[Your goal]
Would you please repeat exactly the entries below, starting at the line with "pixels as [x, y]" and ending at the line with "How to use [41, 70]", and nothing outside that range? Leave out the pictures.

[Material supplied]
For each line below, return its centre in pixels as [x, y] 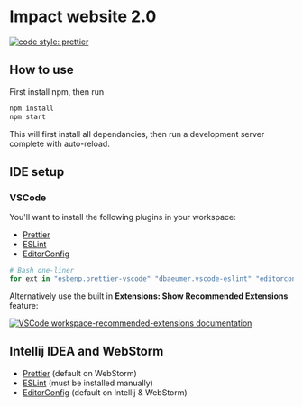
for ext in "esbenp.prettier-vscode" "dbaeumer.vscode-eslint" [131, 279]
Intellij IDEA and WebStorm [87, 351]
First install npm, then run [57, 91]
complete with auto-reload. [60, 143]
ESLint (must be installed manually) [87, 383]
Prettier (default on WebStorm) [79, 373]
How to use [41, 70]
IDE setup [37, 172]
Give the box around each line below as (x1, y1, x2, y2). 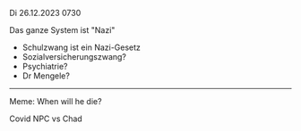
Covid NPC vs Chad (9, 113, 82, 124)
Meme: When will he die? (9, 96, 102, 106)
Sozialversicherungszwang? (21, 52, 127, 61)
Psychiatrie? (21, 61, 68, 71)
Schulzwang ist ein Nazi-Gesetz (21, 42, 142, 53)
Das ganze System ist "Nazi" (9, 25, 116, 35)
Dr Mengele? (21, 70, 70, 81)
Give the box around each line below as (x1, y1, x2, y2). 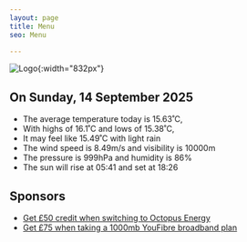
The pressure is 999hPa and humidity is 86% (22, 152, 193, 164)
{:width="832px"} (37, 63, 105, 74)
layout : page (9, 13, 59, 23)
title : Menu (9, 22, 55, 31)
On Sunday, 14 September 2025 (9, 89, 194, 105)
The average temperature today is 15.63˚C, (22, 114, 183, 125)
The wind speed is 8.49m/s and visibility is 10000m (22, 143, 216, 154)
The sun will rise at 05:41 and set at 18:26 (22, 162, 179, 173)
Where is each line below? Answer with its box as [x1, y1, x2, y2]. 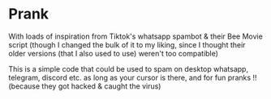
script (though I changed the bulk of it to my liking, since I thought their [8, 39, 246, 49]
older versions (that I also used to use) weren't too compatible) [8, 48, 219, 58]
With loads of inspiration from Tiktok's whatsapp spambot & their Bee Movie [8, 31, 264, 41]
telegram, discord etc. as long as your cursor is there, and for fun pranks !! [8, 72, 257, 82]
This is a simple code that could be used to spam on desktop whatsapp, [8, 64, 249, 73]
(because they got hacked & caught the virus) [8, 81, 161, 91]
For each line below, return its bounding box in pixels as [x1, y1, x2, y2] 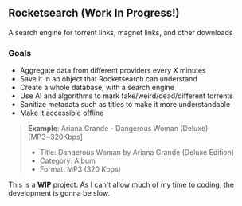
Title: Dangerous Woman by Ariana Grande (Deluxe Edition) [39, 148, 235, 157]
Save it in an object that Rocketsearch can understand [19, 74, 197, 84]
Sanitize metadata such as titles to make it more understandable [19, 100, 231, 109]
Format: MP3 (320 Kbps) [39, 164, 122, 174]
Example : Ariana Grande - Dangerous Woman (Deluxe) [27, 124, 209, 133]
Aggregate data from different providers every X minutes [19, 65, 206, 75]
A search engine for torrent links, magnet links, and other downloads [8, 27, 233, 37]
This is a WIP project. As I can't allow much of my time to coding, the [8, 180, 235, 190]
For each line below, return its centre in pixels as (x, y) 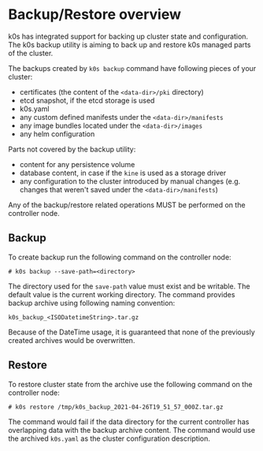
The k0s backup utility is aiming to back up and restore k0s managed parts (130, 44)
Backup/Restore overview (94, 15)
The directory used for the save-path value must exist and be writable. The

* * *

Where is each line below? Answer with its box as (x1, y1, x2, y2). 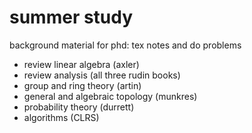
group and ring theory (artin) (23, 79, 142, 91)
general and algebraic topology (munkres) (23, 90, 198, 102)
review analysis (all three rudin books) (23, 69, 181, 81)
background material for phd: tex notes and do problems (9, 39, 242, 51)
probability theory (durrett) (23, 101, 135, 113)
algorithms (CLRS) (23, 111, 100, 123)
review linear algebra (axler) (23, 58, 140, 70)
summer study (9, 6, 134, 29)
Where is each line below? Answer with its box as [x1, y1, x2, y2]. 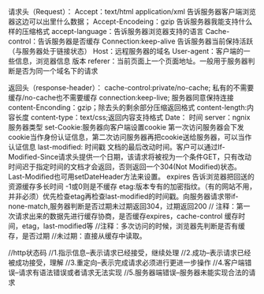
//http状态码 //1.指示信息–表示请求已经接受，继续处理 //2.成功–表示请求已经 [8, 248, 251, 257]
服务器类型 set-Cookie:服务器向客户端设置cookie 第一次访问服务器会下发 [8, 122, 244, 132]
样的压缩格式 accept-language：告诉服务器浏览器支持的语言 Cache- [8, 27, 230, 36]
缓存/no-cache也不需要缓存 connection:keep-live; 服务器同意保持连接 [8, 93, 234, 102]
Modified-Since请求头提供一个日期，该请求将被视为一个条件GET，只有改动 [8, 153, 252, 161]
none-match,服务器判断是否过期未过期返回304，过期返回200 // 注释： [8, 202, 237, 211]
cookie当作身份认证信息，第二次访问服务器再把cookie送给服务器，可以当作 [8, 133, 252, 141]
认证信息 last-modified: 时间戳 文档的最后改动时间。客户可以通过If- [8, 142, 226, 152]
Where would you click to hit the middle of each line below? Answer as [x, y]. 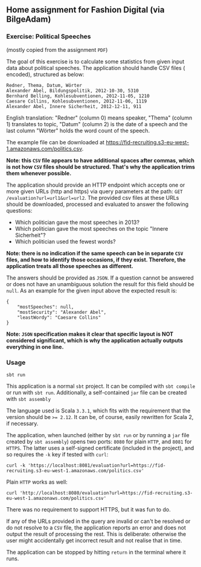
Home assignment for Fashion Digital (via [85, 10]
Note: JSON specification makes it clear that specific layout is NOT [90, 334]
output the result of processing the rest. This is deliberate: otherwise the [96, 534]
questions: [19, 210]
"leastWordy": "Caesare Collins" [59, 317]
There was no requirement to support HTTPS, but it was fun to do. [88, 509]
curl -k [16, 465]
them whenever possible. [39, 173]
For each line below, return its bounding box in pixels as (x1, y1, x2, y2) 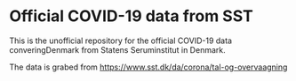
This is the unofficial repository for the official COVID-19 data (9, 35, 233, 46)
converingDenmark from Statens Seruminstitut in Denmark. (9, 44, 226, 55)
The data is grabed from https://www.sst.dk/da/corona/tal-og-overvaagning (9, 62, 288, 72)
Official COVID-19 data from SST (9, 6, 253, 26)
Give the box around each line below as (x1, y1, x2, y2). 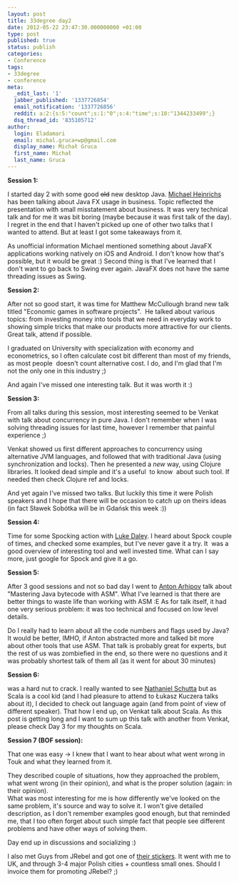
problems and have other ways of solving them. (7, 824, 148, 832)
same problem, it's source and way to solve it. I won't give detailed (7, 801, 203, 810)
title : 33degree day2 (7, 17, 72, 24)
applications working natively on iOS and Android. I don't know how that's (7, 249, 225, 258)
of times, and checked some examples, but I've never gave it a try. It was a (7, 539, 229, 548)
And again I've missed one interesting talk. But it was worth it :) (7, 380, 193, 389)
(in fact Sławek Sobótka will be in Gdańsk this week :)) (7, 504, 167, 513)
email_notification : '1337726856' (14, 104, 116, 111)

[Output of the task]
For each line below, return its centre in pixels as [x, y] 
for ext in "esbenp.prettier-vscode" "dbaeumer.vscode-eslint" [131, 279]
Intellij IDEA and WebStorm [87, 351]
First install npm, then run [57, 91]
complete with auto-reload. [60, 143]
ESLint (must be installed manually) [87, 383]
Prettier (default on WebStorm) [79, 373]
How to use [41, 70]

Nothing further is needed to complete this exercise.